WHAT THE EXERCISE ASKS: Give back every record verbatim, but not the pictures.

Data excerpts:

===============

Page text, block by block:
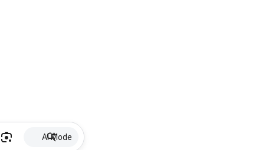
AI Mode
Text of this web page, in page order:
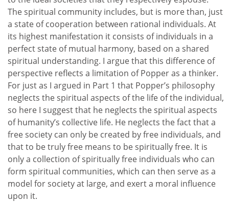
The spiritual community includes, but is more than, just
a state of cooperation between rational individuals. At
its highest manifestation it consists of individuals in a
perfect state of mutual harmony, based on a shared
spiritual understanding. I argue that this difference of
perspective reflects a limitation of Popper as a thinker.
For just as I argued in Part 1 that Popper’s philosophy
neglects the spiritual aspects of the life of the individual,
so here I suggest that he neglects the spiritual aspects
of humanity’s collective life. He neglects the fact that a
free society can only be created by free individuals, and
that to be truly free means to be spiritually free. It is
only a collection of spiritually free individuals who can
form spiritual communities, which can then serve as a
model for society at large, and exert a moral influence
upon it.
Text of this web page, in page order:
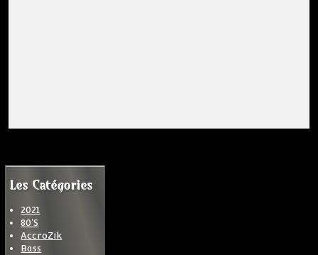
Les Catégories
2021
80'S
AccroZik
Bass
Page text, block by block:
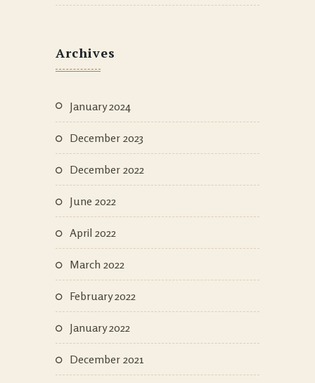
Archives
January 2024
December 2023
December 2022
June 2022
April 2022
March 2022
February 2022
January 2022
December 2021
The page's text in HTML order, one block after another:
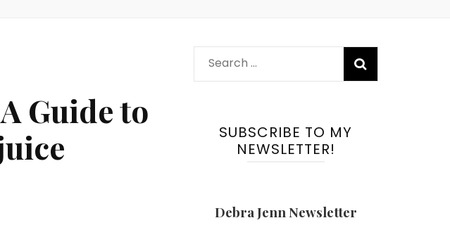
Guide to
Search
for:
SUBSCRIBE TO MY
NEWSLETTER!
Debra Jenn Newsletter
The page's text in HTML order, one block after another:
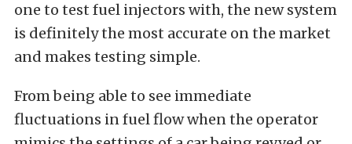
one to test fuel injectors with, the new system
is definitely the most accurate on the market
and makes testing simple.
From being able to see immediate
fluctuations in fuel flow when the operator
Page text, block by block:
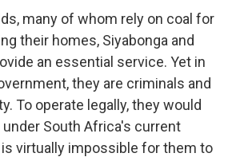
many of whom rely on coal for
their homes, Siyabonga and
an essential service. Yet in
they are criminals and
To operate legally, they would
South Africa's current
virtually impossible for them to
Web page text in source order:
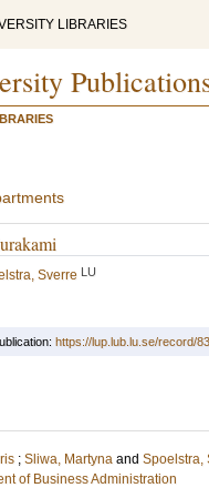
LIBRARIES
Sverre LU
https://lup.lub.lu.se/record/
; Sliwa, Martyna and Spoelstra,
of Business Administration
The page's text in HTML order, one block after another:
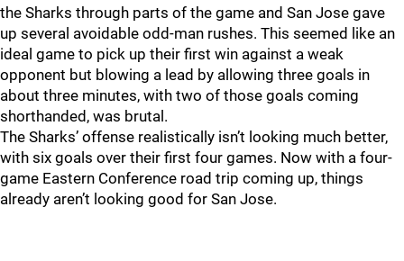
the Sharks through parts of the game and San Jose gave
up several avoidable odd-man rushes. This seemed like an
ideal game to pick up their first win against a weak
opponent but blowing a lead by allowing three goals in
about three minutes, with two of those goals coming
shorthanded, was brutal.
The Sharks’ offense realistically isn’t looking much better,
with six goals over their first four games. Now with a four-
game Eastern Conference road trip coming up, things
already aren’t looking good for San Jose.
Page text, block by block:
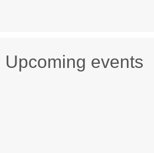
Upcoming events
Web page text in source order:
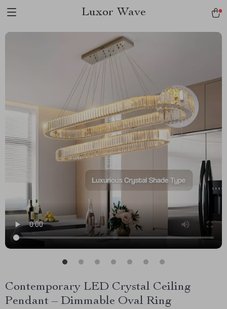
Luxor Wave
Contemporary LED Crystal Ceiling
Pendant – Dimmable Oval Ring
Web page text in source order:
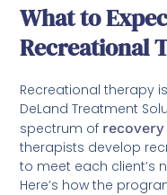
What to
Recreational
Recreational therapy
DeLand Treatment
spectrum of
therapists develop
to meet each client’s
Here’s how the
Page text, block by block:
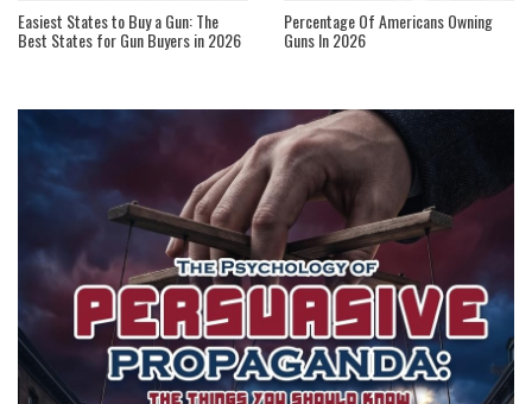
Easiest States to Buy a Gun: The
Best States for Gun Buyers in 2026
Percentage Of Americans Owning
Guns In 2026
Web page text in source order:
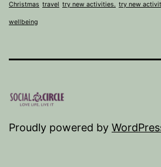
Christmas travel try new activities. try new
wellbeing
Proudly powered by
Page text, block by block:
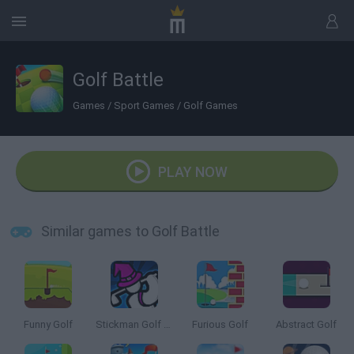
Golf Battle
Games / Sport Games / Golf Games
PLAY NOW
Similar games to Golf Battle
Funny Golf Stickman Golf Online Furious Golf Abstract Golf
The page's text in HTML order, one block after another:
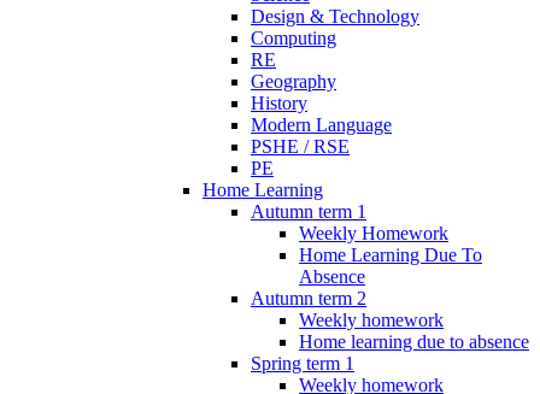
Design & Technology
Computing
RE
Geography
History
Modern Language
PSHE / RSE
PE
Home Learning
Autumn term 1
Weekly Homework
Home Learning Due To
Absence
Autumn term 2
Weekly homework
Home learning due to absence
Spring term 1
Weekly homework
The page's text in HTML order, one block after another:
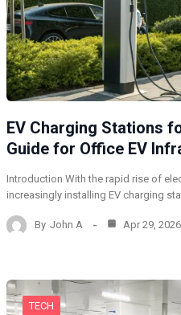
EV Charging Stations
Guide for Office EV
Introduction With the rapid rise of
increasingly installing EV charging
By John A Apr 29, 2026
TECH
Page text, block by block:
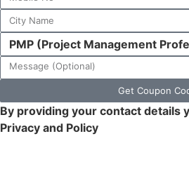
Get Coupon
By providing your contact details
Privacy and Policy
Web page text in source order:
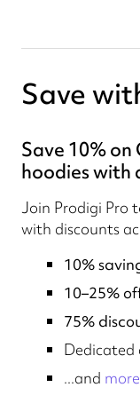
Save
Save 10% on
hoodies with
Join Prodigi Pro
with discounts
10%
10–25%
75%
Dedicated
...and more

===============

PROBLEM SOLUTION:
Page text, block by block:
AI Mode
Text of this web page, in page order:
The spiritual community includes, but is more than, just
a state of cooperation between rational individuals. At
its highest manifestation it consists of individuals in a
perfect state of mutual harmony, based on a shared
spiritual understanding. I argue that this difference of
perspective reflects a limitation of Popper as a thinker.
For just as I argued in Part 1 that Popper’s philosophy
neglects the spiritual aspects of the life of the individual,
so here I suggest that he neglects the spiritual aspects
of humanity’s collective life. He neglects the fact that a
free society can only be created by free individuals, and
that to be truly free means to be spiritually free. It is
only a collection of spiritually free individuals who can
form spiritual communities, which can then serve as a
model for society at large, and exert a moral influence
upon it.
Text of this web page, in page order:
Les Catégories
2021
80'S
AccroZik
Bass
Page text, block by block:
Archives
January 2024
December 2023
December 2022
June 2022
April 2022
March 2022
February 2022
January 2022
December 2021
The page's text in HTML order, one block after another:
Guide to
Search
for:
SUBSCRIBE TO MY
NEWSLETTER!
Debra Jenn Newsletter
The page's text in HTML order, one block after another:
one to test fuel injectors with, the new system
is definitely the most accurate on the market
and makes testing simple.
From being able to see immediate
fluctuations in fuel flow when the operator
Page text, block by block:
many of whom rely on coal for
their homes, Siyabonga and
an essential service. Yet in
they are criminals and
To operate legally, they would
South Africa's current
virtually impossible for them to
Web page text in source order:
LIBRARIES
Sverre LU
https://lup.lub.lu.se/record/
; Sliwa, Martyna and Spoelstra,
of Business Administration
The page's text in HTML order, one block after another:
the Sharks through parts of the game and San Jose gave
up several avoidable odd-man rushes. This seemed like an
ideal game to pick up their first win against a weak
opponent but blowing a lead by allowing three goals in
about three minutes, with two of those goals coming
shorthanded, was brutal.
The Sharks’ offense realistically isn’t looking much better,
with six goals over their first four games. Now with a four-
game Eastern Conference road trip coming up, things
already aren’t looking good for San Jose.
Page text, block by block:
Upcoming events
Web page text in source order:
Luxor Wave
Contemporary LED Crystal Ceiling
Pendant – Dimmable Oval Ring
Web page text in source order:
What to
Recreational
Recreational therapy
DeLand Treatment
spectrum of
therapists develop
to meet each client’s
Here’s how the
Page text, block by block:
Easiest States to Buy a Gun: The
Best States for Gun Buyers in 2026
Percentage Of Americans Owning
Guns In 2026
Web page text in source order:
Christmas travel try new activities. try new
wellbeing
Proudly powered by
Page text, block by block:
Golf Battle
Games / Sport Games / Golf Games
PLAY NOW
Similar games to Golf Battle
Funny Golf Stickman Golf Online Furious Golf Abstract Golf
The page's text in HTML order, one block after another:
Design & Technology
Computing
RE
Geography
History
Modern Language
PSHE / RSE
PE
Home Learning
Autumn term 1
Weekly Homework
Home Learning Due To
Absence
Autumn term 2
Weekly homework
Home learning due to absence
Spring term 1
Weekly homework
The page's text in HTML order, one block after another:
EV Charging Stations
Guide for Office EV
Introduction With the rapid rise of
increasingly installing EV charging
By John A Apr 29, 2026
TECH
Page text, block by block:
Get Coupon
By providing your contact details
Privacy and Policy
Web page text in source order:
Save
Save 10% on
hoodies with
Join Prodigi Pro
with discounts
10%
10–25%
75%
Dedicated
...and more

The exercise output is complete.